On Christmas Day, Hall, still in captivity, wrote a “confession,” accurately setting out the facts of his flight and asking forgiveness for his “grave infringement upon the sovereignty of the DPRK.” In line with standard North Korean practice, Hall’s confession meant that the way was clear for negotiations over his release to begin. The following day, the North Korean Foreign Ministry asked the State Department to send a senior official to Pyongyang, saying that the release of Hall probably could not be arranged through the military channels at the DMZ that were being used to deal with the issue.

Deputy Assistant Secretary of State Thomas Hubbard, who had participated in the framework negotiations and other exchanges, crossed the DMZ into North Korea on December 28. Immediately, the Foreign Ministry began probing to see what the United States might give up in return for Hall’s release. In two days of talks, Hubbard refused to grant the North
Koreans any of the political concessions they sought, such as agreement to begin negotiating a US-DPRK peace treaty, but he did agree to a statement of “sincere regret” for the “legally unjustified intrusion into DPRK air space.”

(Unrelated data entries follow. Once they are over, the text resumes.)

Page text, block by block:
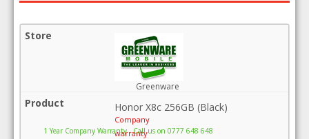
Greenware
Honor X8c 256GB (Black)
Company
warranty
1 Year Company Warranty . Call us on 0777 648 648
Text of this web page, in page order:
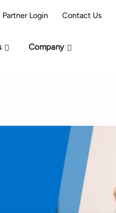
Partner Login Contact Us
Company
Take the Assessment
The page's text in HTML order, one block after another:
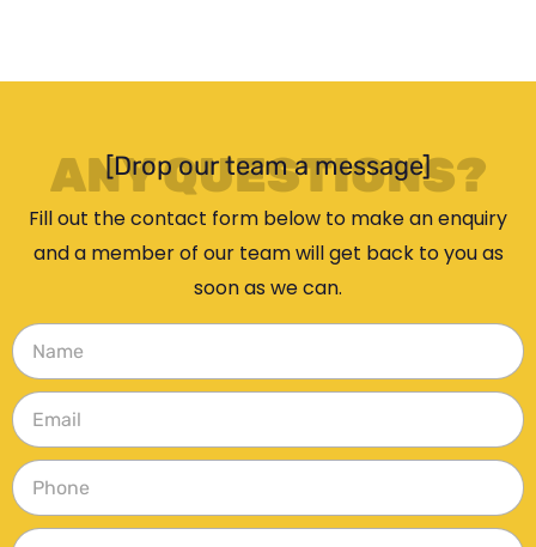
ANY QUESTIONS?
[Drop our team a message]
Fill out the contact form below to make an enquiry
and a member of our team will get back to you as
soon as we can.
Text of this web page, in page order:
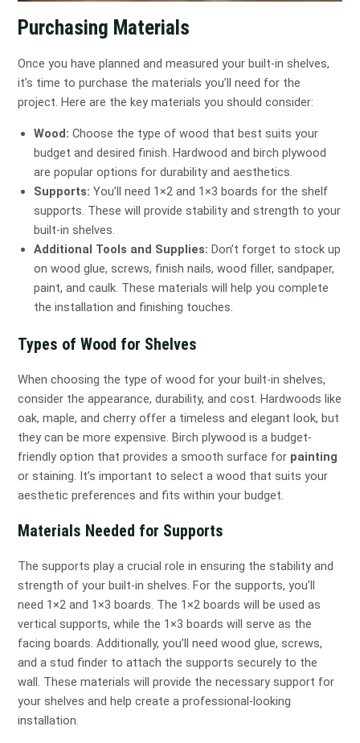
Purchasing Materials
Once you have planned and measured your built-in shelves,
it’s time to purchase the materials you’ll need for the
project. Here are the key materials you should consider:
Wood: Choose the type of wood that best suits your
budget and desired finish. Hardwood and birch plywood
are popular options for durability and aesthetics.
Supports: You’ll need 1×2 and 1×3 boards for the shelf
supports. These will provide stability and strength to your
built-in shelves.
Additional Tools and Supplies: Don’t forget to stock up
on wood glue, screws, finish nails, wood filler, sandpaper,
paint, and caulk. These materials will help you complete
the installation and finishing touches.
Types of Wood for Shelves
When choosing the type of wood for your built-in shelves,
consider the appearance, durability, and cost. Hardwoods like
oak, maple, and cherry offer a timeless and elegant look, but
they can be more expensive. Birch plywood is a budget-
friendly option that provides a smooth surface for painting
or staining. It’s important to select a wood that suits your
aesthetic preferences and fits within your budget.
Materials Needed for Supports
The supports play a crucial role in ensuring the stability and
strength of your built-in shelves. For the supports, you’ll
need 1×2 and 1×3 boards. The 1×2 boards will be used as
vertical supports, while the 1×3 boards will serve as the
facing boards. Additionally, you’ll need wood glue, screws,
and a stud finder to attach the supports securely to the
wall. These materials will provide the necessary support for
your shelves and help create a professional-looking
installation.
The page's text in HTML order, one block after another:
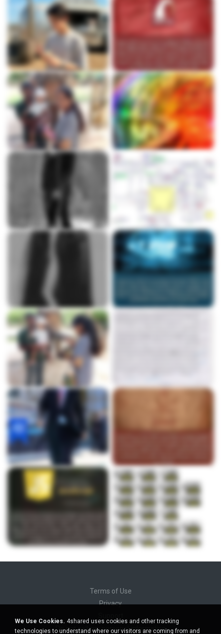
Terms of Use
Privacy
Do not sell my personal information
We Use Cookies. 4shared uses cookies and other tracking
technologies to understand where our visitors are coming from and
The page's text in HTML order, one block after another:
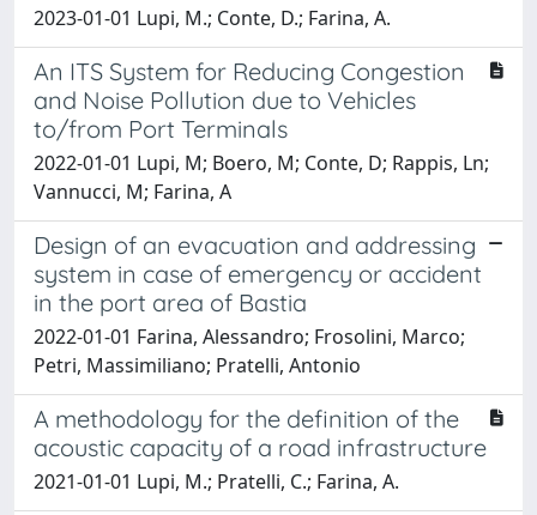
2023-01-01 Lupi, M.; Conte, D.; Farina, A.
An ITS System for Reducing Congestion
and Noise Pollution due to Vehicles
to/from Port Terminals
2022-01-01 Lupi, M; Boero, M; Conte, D; Rappis, Ln;
Vannucci, M; Farina, A
Design of an evacuation and addressing
system in case of emergency or accident
in the port area of Bastia
2022-01-01 Farina, Alessandro; Frosolini, Marco;
Petri, Massimiliano; Pratelli, Antonio
A methodology for the definition of the
acoustic capacity of a road infrastructure
2021-01-01 Lupi, M.; Pratelli, C.; Farina, A.

To Hubbard, an illuminating aspect of the negotiations was the difference between the Foreign Ministry, which was eager to protect the just-signed framework accord with the United States, and the military, which was primarily concerned with the defense of borders. Foreign Ministry officials spoke openly of their frictions with military officers; at the DMZ, KPA officers spoke disparagingly to their American military counterparts of the “neckties,” as they called the DPRK diplomats.

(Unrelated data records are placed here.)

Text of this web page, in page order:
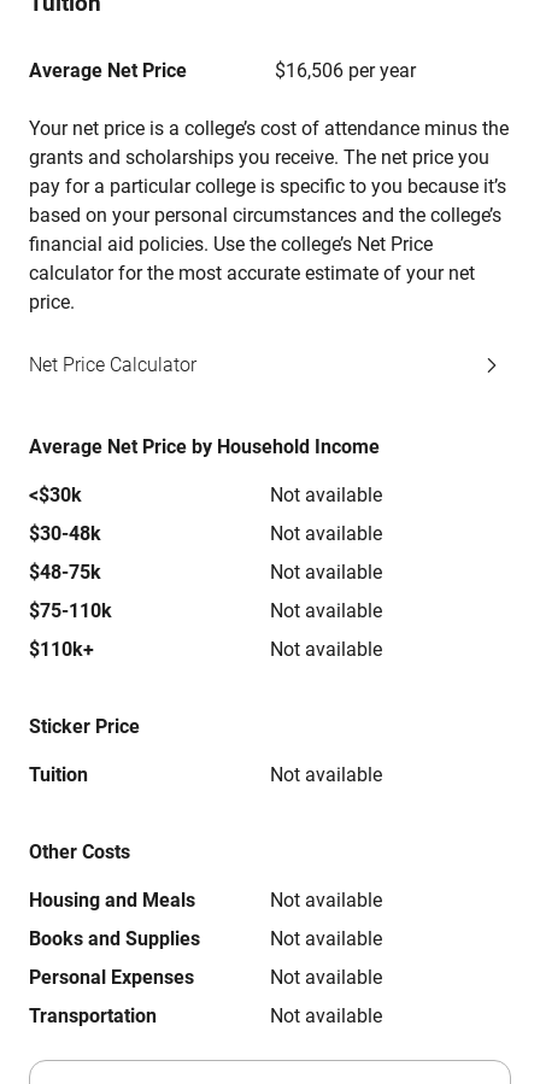
Average Net Price $16,506 per year
Your net price is a college’s cost of attendance minus the
grants and scholarships you receive. The net price you
pay for a particular college is specific to you because it’s
based on your personal circumstances and the college’s
financial aid policies. Use the college’s Net Price
calculator for the most accurate estimate of your net
price.
Net Price Calculator
Average Net Price by Household Income
<$30k
Not available
$30-48k
Not available
$48-75k
Not available
$75-110k
Not available
$110k+
Not available
Sticker Price
Tuition Not available
Other Costs
Housing and Meals
Not available
Books and Supplies
Not available
Personal Expenses
Not available
Transportation
Not available
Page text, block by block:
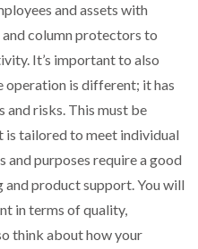
and assets with
column protectors to
It’s important to also
operation is different; it has
and risks. This must be
is tailored to meet individual
and purposes require a good
product support. You will
in terms of quality,
think about how your
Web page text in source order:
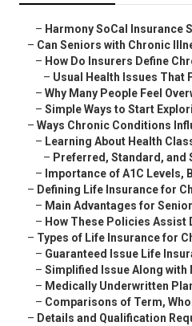
– Harmony SoCal Insurance
– Can Seniors with Chronic
– How Do Insurers Define
– Usual Health Issues That
– Why Many People Feel
– Simple Ways to Start
– Ways Chronic Conditions
– Learning About Health
– Preferred, Standard, and
– Importance of A1C Levels,
– Defining Life Insurance for
– Main Advantages for
– How These Policies Assist
– Types of Life Insurance for
– Guaranteed Issue Life
– Simplified Issue Along with
– Medically Underwritten
– Comparisons of Term,
– Details and Qualification
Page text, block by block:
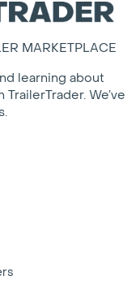
MARKETPLACE
learning about
We’ve
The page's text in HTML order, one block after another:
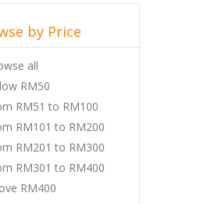
by Price
all
RM50
RM51 to RM100
RM101 to RM200
RM201 to RM300
RM301 to RM400
RM400
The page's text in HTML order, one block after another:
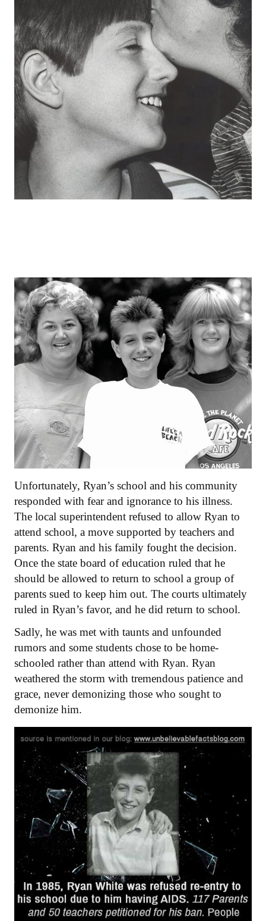
Unfortunately, Ryan’s school and his community
responded with fear and ignorance to his illness.
The local superintendent refused to allow Ryan to
attend school, a move supported by teachers and
parents. Ryan and his family fought the decision.
Once the state board of education ruled that he
should be allowed to return to school a group of
parents sued to keep him out. The courts ultimately
ruled in Ryan’s favor, and he did return to school.
Sadly, he was met with taunts and unfounded
rumors and some students chose to be home-
schooled rather than attend with Ryan. Ryan
weathered the storm with tremendous patience and
grace, never demonizing those who sought to
demonize him.
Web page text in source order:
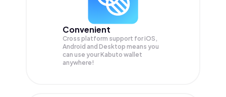
Convenient
Cross platform support for iOS,
Android and Desktop means you
can use your Kabuto wallet
anywhere!
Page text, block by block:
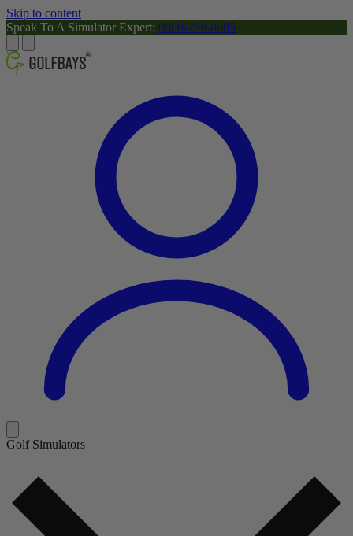
Skip to content
Speak To A Simulator Expert: 0800-288-8805
Golf Simulators

Such differences, in a less personal vein, had emerged during the course of the Agreed Framework negotiation. To some extent, referring to conflicts with the harder-edged military was a useful bargaining ploy on the part of the North’s diplomats, but Gallucci, Hubbard, and other American negotiators became convinced that on another level, the differences were real. In Geneva the diplomats intimated they ultimately won most of the confrontations because, they said, their instructions had been personally signed by the new Supreme Leader, Kim Jong Il. At the climax of the Hall case, the Foreign Ministry’s position again won the day, probably because it fitted Kim’s own view that advancing relations with the United States was a paramount goal.

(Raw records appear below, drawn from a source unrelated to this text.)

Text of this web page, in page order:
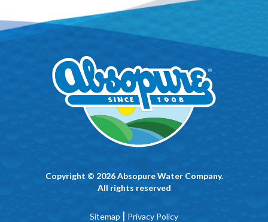
Copyright © 2026 Absopure Water Company.
All rights reserved
Sitemap | Privacy Policy
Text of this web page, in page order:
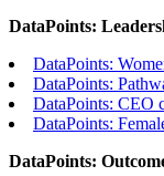
DataPoints:
DataPoints:
DataPoints:
DataPoints: CEO
DataPoints:
DataPoints:
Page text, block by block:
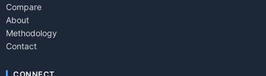
Compare
About
Methodology
Contact
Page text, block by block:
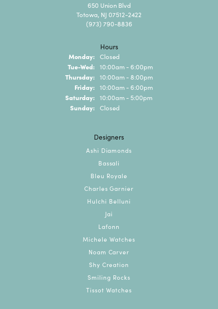
650 Union Blvd
Totowa, NJ 07512-2422
(973) 790-8836
Hours
Monday: Closed
Tue-Wed: Tuesday - Wednesday:
10:00am - 6:00pm
Thursday: 10:00am - 8:00pm
Friday: 10:00am - 6:00pm
Saturday: 10:00am - 5:00pm
Sunday: Closed
Designers
Ashi Diamonds
Bassali
Bleu Royale
Charles Garnier
Hulchi Belluni
Jai
Lafonn
Michele Watches
Noam Carver
Shy Creation
Smiling Rocks
Tissot Watches
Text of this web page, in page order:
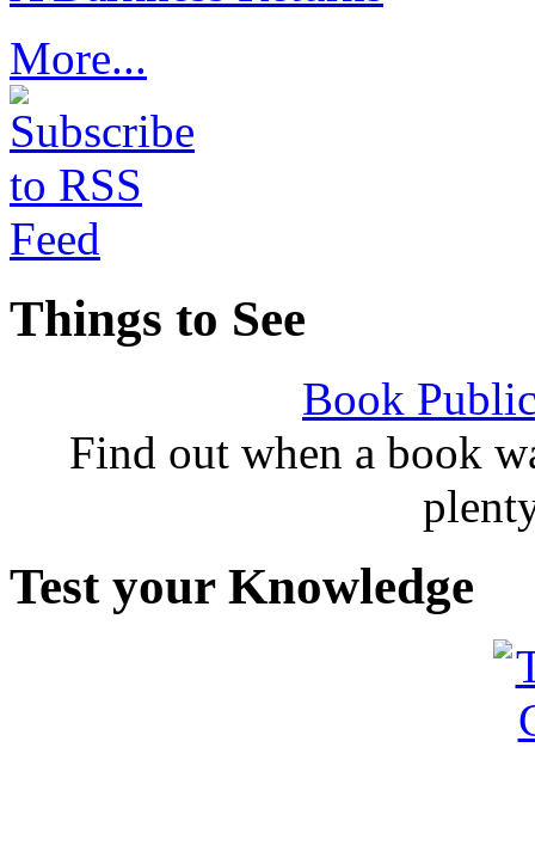
More...
Things to See
Book
Find out when a book
Test your Knowledge
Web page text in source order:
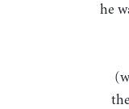
he
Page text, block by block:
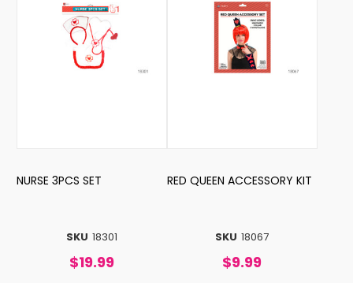
SKU 18301
NURSE 3PCS SET
$19.99
SKU 18067
RED QUEEN ACCESSORY KIT
$9.99
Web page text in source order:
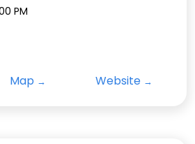
PM
Map Website
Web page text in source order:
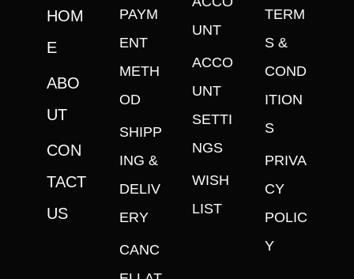
HOM
E
ABO
UT
CON
TACT
US
PAYM
ENT
METH
OD
SHIPP
ING &
DELIV
ERY
CANC
UNT
ACCO
UNT
SETTI
NGS
WISH
LIST
TERM
S &
COND
ITION
S
PRIVA
CY
POLIC
Y
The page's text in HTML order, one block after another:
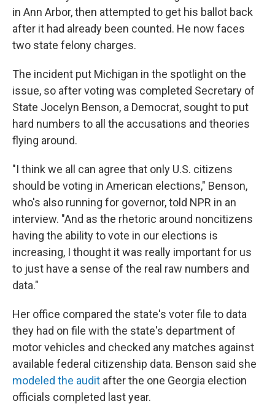
in Ann Arbor, then attempted to get his ballot back
after it had already been counted. He now faces
two state felony charges.
The incident put Michigan in the spotlight on the
issue, so after voting was completed Secretary of
State Jocelyn Benson, a Democrat, sought to put
hard numbers to all the accusations and theories
flying around.
"I think we all can agree that only U.S. citizens
should be voting in American elections," Benson,
who's also running for governor, told NPR in an
interview. "And as the rhetoric around noncitizens
having the ability to vote in our elections is
increasing, I thought it was really important for us
to just have a sense of the real raw numbers and
data."
Her office compared the state's voter file to data
they had on file with the state's department of
motor vehicles and checked any matches against
available federal citizenship data. Benson said she
modeled the audit after the one Georgia election
officials completed last year.
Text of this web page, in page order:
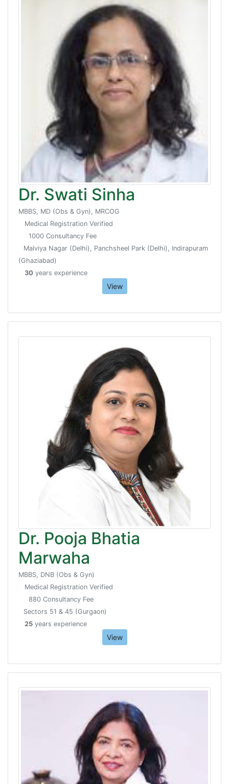
Dr. Swati Sinha
MBBS, MD (Obs & Gyn), MRCOG
Medical Registration Verified
1000 Consultancy Fee
Malviya Nagar (Delhi), Panchsheel Park (Delhi), Indirapuram
(Ghaziabad)
30 years experience
View
Dr. Pooja Bhatia
Marwaha
MBBS, DNB (Obs & Gyn)
Medical Registration Verified
880 Consultancy Fee
Sectors 51 & 45 (Gurgaon)
25 years experience
View
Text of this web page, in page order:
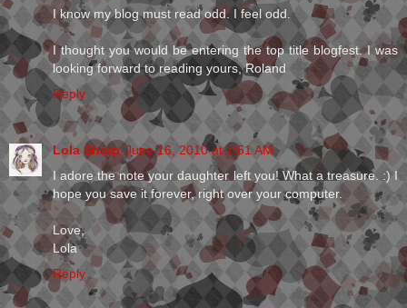
I know my blog must read odd. I feel odd.
I thought you would be entering the top title blogfest. I was
looking forward to reading yours, Roland
Reply
Lola Sharp June 16, 2010 at 7:51 AM
I adore the note your daughter left you! What a treasure. :) I
hope you save it forever, right over your computer.
Love,
Lola
Reply
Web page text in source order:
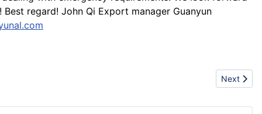
regard! John Qi Export manager Guanyun
Next
Next
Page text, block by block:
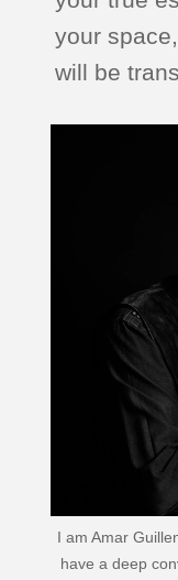
your
will be
I am Amar
have a deep

On the evening of December 29, Hubbard received final approval from Washington for the public statement of US regret that he proposed to make to accomplish Hall’s release. At that point, North Korean deputy foreign minister Kang excused himself from an official dinner, taking a copy of the statement and saying he would submit it to “the Supreme Leader.” At 2:00
A.M
., another Foreign Ministry official called on Hubbard at the State Guest House to announce that the statement and the release of Hall had been “approved by Kim Jong Il.” Hall was released the following morning at Panmunjom, where KPA officers made little effort to hide their displeasure.

Within minutes of Hall’s return to South Korea, Clinton telephoned ROK president Kim Young Sam to reassure him that Hubbard’s negotiations had not opened a new US channel or line of policy toward North Korea. The telephone call was deemed necessary because South Korean news media and some officials were highly critical of the negotiations, worried that Hubbard had made new deals in the North and finding proof of that in the brief statement Hubbard had made on Washington’s authority. “Something strange is going on up there,” Kim told Clinton, still trying to keep the United States in check. “We should not move too fast.”

VISIT TO PYONGYANG

In mid-January 1995, I was able to take a weeklong look at North Korea in the Kim Jong Il era as part of a four-member academic delegation sponsored by George Washington University’s Sigur Center for East Asian Studies. As in my 1991 visit, the small Russian-built airliner that brought us from Beijing was the only one to land in the entire country that day, in stark contrast to Seoul’s busy Kimpo International Airport where forty thousand passengers a day were arriving or departing from overseas on an incessant stream of jumbo jets.